Juvenil e inocente, achava que dizer que morava na Mooca me deixaria em melhores lençóis do que assumir que era da Vila Prudente, um bairro até então conhecido apenas pela grande favela (na época não chamava comunidade e nem tinha metrô da Linha Verde, a mesma que passa na Paulista). Mal sabia eu que isso pouco importava para essas pessoas. Quer dizer, importava muito, mas eles jamais saberiam diferenciar, nunca pisariam por aquelas bandas.
Ao contrário da Tati, porém, nunca fui a riquinha do bairro, embora eu não percebesse muito isso na época. Era branca, magra, loira, tinha sobrenome importado e uma família que sempre viveu num padrão muito além de suas possibilidades. Eu não sentia, apesar de a nossa primeira casa alagar e a segunda ter levado 13 anos pra ser construída. Mas a gente era classe C mesmo e olhe lá. Talvez seja por isso que, mesmo tendo saído da ZL há muito tempo e morado nos bairros mais nobres da cidade, eu ainda não cheguei lá - seja lá aonde for lá (mas se “lá” for Higienópolis, eu passo).
No início do século, eu namorava um artista almost famous que, para os meus padrões, parecia ter muito dinheiro. Pouco importou ele confessar, muito secretamente, que sua família estava falida. Morando num duplex em bairro badaladíssimo e com o pai sendo um megaempresário, era impossível acreditar nisso. E não fazia a menor diferença pra mim: ele sabia dançar e eu adorava ser musa inspiradora. Porém, o tempo foi passando e cenas como estas passaram a ser comuns:
"Faz o sotaque da Mooca pra gente, vai?!"
Eu provavelmente tinha aquele sotaque bem característico do bairro italiano, afinal nunca tinha morado em outra região na vida. Lembro da mãe dele com o olhar de deboche que eu era incapaz de identificar claramente, pedindo: "ah, fala vai?". Eu improvisava, meio sem jeito, algum "ô lôco, meu!", ou qualquer coisa que qualquer pessoa que passasse pela sala da família brasileira num domingo à tarde saberia fazer tranquilamente. Lembro de me sentir constrangida, meio boba da corte, quando isso acontecia.
"Como você pode ter mais seguidores do que eu se você não é... nada?"
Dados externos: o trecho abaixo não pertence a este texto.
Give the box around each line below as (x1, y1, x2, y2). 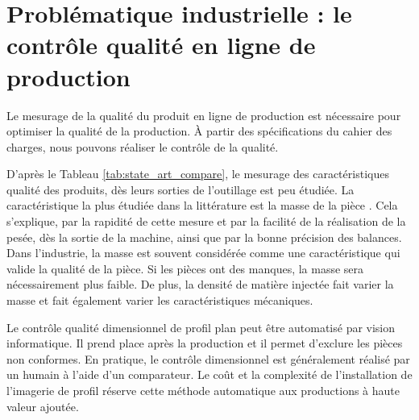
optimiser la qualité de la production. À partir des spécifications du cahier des (6, 123, 392, 139)
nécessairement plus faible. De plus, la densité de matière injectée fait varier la (6, 276, 394, 293)
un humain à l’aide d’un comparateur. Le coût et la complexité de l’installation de (6, 366, 413, 383)
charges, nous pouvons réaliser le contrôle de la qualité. (6, 138, 279, 155)
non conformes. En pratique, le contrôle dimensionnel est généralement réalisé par (6, 350, 410, 367)
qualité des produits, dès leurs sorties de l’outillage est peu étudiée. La (6, 181, 355, 198)
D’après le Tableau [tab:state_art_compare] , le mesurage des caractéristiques (6, 165, 389, 182)
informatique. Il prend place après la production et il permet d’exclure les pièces (6, 335, 403, 351)
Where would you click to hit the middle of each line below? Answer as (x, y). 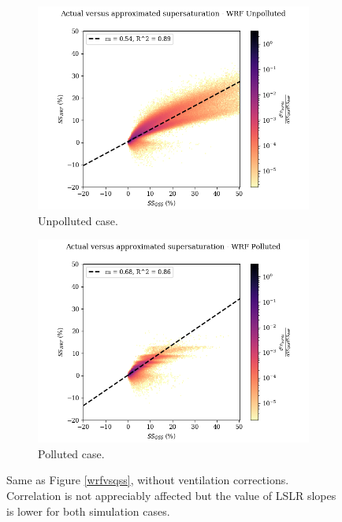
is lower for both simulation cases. (88, 511)
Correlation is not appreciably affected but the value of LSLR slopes (171, 495)
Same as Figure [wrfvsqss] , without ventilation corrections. (148, 480)
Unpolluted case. (78, 220)
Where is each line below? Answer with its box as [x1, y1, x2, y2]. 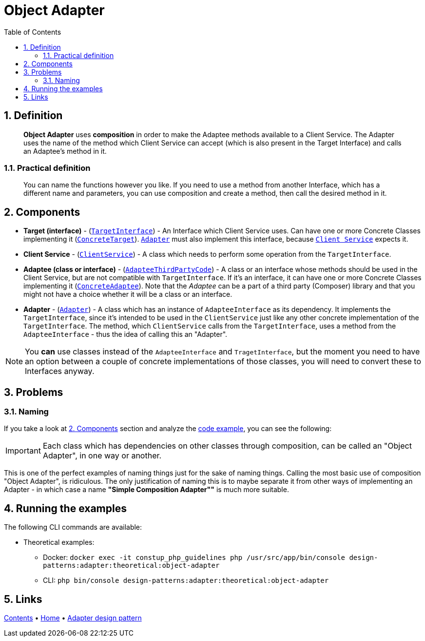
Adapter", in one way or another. [42, 451, 162, 461]
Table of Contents [4, 27, 61, 36]
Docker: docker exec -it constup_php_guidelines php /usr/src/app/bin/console [43, 553, 346, 562]
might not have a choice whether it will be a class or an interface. [23, 290, 232, 299]
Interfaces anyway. [25, 366, 95, 376]
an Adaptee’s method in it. [23, 146, 107, 155]
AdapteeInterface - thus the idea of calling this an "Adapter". [23, 330, 228, 339]
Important [5, 446, 41, 456]
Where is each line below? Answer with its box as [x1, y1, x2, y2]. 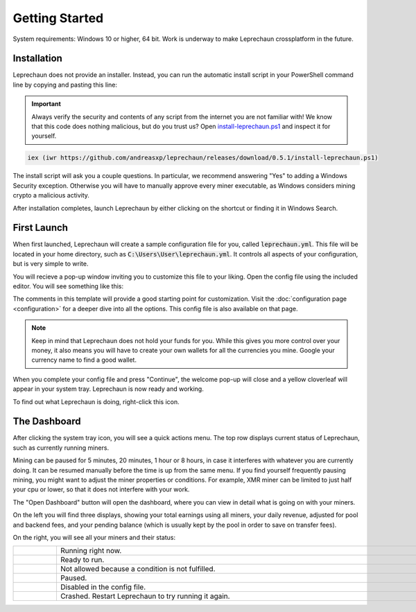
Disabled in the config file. [60, 582, 146, 592]
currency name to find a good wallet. [31, 356, 137, 364]
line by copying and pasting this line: [12, 80, 118, 89]
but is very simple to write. [12, 260, 89, 268]
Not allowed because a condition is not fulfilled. [60, 564, 216, 574]
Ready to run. [60, 555, 105, 565]
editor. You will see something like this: [12, 282, 124, 290]
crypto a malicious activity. [12, 191, 90, 200]
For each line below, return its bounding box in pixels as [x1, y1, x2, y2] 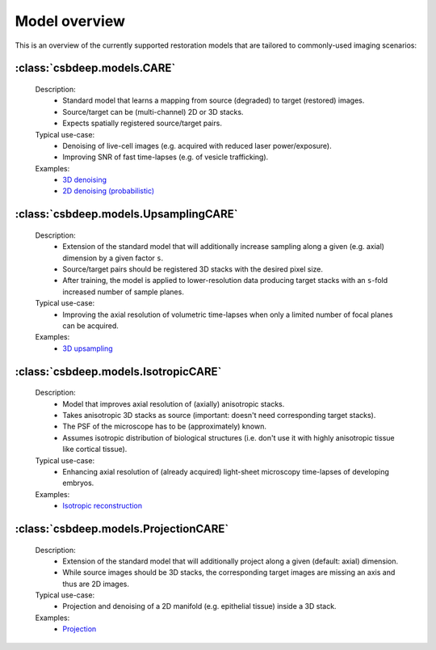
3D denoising [62, 175, 107, 185]
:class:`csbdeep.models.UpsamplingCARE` [15, 207, 238, 222]
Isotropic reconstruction [62, 501, 143, 511]
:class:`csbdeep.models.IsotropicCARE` [15, 365, 222, 378]
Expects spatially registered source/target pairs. [62, 118, 222, 129]
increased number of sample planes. [62, 287, 185, 297]
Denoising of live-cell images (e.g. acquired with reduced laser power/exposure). [62, 141, 332, 150]
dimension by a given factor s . [62, 253, 164, 263]
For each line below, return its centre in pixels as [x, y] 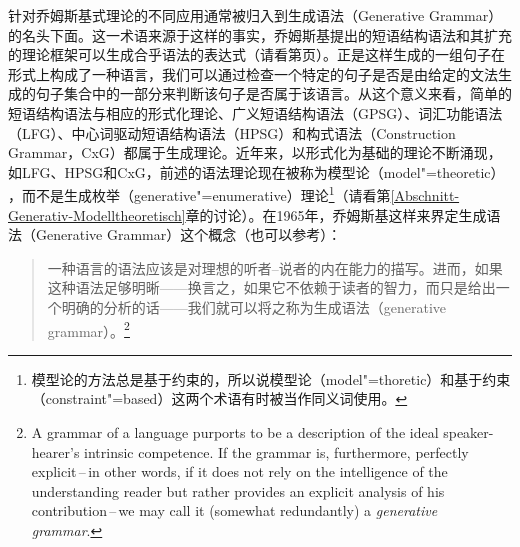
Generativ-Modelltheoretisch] [97, 214]
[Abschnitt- [425, 195]
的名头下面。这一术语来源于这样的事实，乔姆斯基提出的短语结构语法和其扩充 [260, 34]
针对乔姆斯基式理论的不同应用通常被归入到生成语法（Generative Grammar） [255, 15]
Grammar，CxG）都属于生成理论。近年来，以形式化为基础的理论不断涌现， [255, 152]
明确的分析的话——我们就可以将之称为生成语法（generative [254, 306]
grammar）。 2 [88, 329]
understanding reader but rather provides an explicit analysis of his [238, 490]
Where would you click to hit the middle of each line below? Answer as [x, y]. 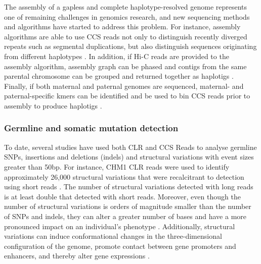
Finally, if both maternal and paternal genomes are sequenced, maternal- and [124, 86]
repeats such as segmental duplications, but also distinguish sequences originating [130, 46]
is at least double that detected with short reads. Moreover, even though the [122, 196]
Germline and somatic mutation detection [91, 128]
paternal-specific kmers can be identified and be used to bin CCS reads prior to [127, 96]
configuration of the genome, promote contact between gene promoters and [120, 246]
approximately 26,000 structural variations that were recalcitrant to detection [124, 176]
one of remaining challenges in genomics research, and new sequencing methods [127, 16]
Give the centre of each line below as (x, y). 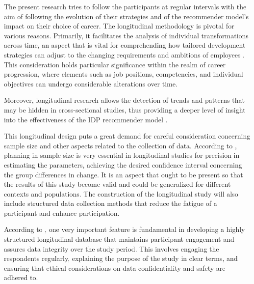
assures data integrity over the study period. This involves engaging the (112, 248)
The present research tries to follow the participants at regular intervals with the (125, 6)
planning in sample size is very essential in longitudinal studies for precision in (122, 155)
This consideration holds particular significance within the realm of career (115, 64)
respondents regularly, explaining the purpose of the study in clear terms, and (121, 258)
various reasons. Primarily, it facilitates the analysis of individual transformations (126, 35)
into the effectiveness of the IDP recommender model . (86, 119)
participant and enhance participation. (62, 213)
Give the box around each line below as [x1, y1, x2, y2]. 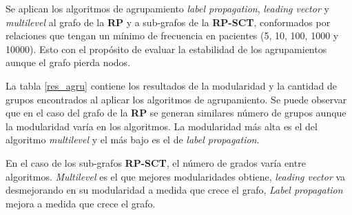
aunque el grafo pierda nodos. [6, 55, 131, 70]
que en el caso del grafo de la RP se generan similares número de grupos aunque [6, 105, 346, 120]
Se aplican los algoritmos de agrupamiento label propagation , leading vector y [6, 1, 329, 15]
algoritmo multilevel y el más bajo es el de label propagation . [6, 132, 260, 147]
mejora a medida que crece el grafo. [6, 196, 156, 210]
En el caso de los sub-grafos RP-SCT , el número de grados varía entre [6, 155, 306, 170]
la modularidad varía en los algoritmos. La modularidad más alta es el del [6, 119, 318, 133]
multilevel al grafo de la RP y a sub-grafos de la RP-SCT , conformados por [6, 14, 331, 29]
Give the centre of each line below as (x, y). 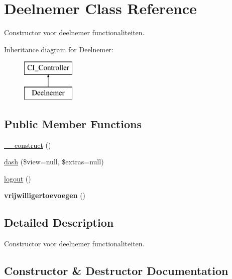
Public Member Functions (73, 123)
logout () (18, 178)
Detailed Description (59, 222)
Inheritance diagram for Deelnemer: (59, 49)
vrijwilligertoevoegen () (45, 195)
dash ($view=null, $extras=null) (54, 162)
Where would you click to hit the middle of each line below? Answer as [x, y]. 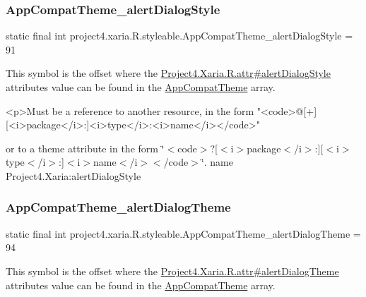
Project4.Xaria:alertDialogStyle [73, 175]
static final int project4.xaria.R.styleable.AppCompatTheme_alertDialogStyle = [179, 36]
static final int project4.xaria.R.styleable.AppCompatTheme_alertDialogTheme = [183, 233]
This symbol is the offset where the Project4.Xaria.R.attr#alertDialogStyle [168, 73]
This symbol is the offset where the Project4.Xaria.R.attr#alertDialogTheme [172, 271]
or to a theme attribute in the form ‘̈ [85, 148]
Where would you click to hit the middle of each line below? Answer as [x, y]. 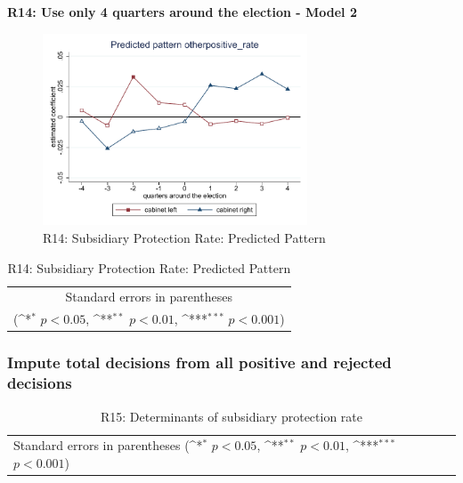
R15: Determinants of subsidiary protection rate [231, 416]
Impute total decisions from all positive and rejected [199, 362]
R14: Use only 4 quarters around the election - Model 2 [182, 12]
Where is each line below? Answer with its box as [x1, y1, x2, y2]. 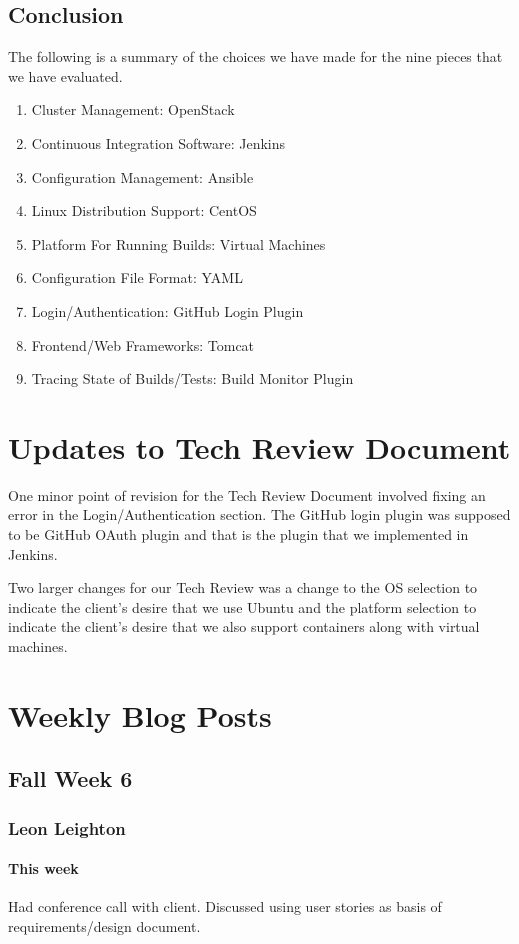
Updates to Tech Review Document [8, 426, 511, 467]
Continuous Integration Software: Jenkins [31, 132, 286, 153]
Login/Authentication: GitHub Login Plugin [31, 300, 304, 321]
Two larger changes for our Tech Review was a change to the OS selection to [8, 577, 478, 598]
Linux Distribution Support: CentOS [31, 200, 257, 221]
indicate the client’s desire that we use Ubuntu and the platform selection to [8, 596, 477, 617]
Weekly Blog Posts [8, 694, 272, 735]
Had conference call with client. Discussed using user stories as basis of [8, 896, 442, 917]

Eu era uma simples blogueirinha com muitos views, quando isso significava escrever posts com relatos divertidos sobre a minha vida, sob a proteção de um pseudônimo. Enquanto ele era um promissor artista. Ele não se conformava!
"É. Legalzinha essa praia."
Até aquele momento, eu pouco tinha viajado na vida. Jamais havia saído do país. Floripa e Minas Gerais eram os lugares mais distantes que eu já havia pisado. Faz tempo... Um dia fizemos uma trilha até uma praia escondida, próxima à Guarda do Embaú em SC. O caminho era um espetáculo: um sobe e desce de morros mágicos com vistas magníficas, trilha bem light, passeio gostoso sabe? Tinha até coelhos correndo pelos bosques, umas casinhas de madeira perdidas, um verdadeiro sonho. Até que chegamos a uma linda microprainha deserta, só nós dois. Um visual perfeito, eu praticamente chorando por tanta beleza, cheia de hormônios, apaixonada. Nunca tinha visto algo tão lindo em toda a minha vida, ao que ele fala com a cara mais blasée do mundo: "É. Legalzinha essa praia... Agora vamo embora". Pensa num homem broxante. E mesmo hoje, tendo conhecido inúmeras praias no Brasil e no mundo, afirmo que aquela prainha não fica muito atrás de nenhuma de Noronha, por exemplo. Odeio gente desemocionada! Que eu nunca deixe de me maravilhar com as coisas, principalmente as mais simples da vida. Que eu saiba reverenciar a beleza.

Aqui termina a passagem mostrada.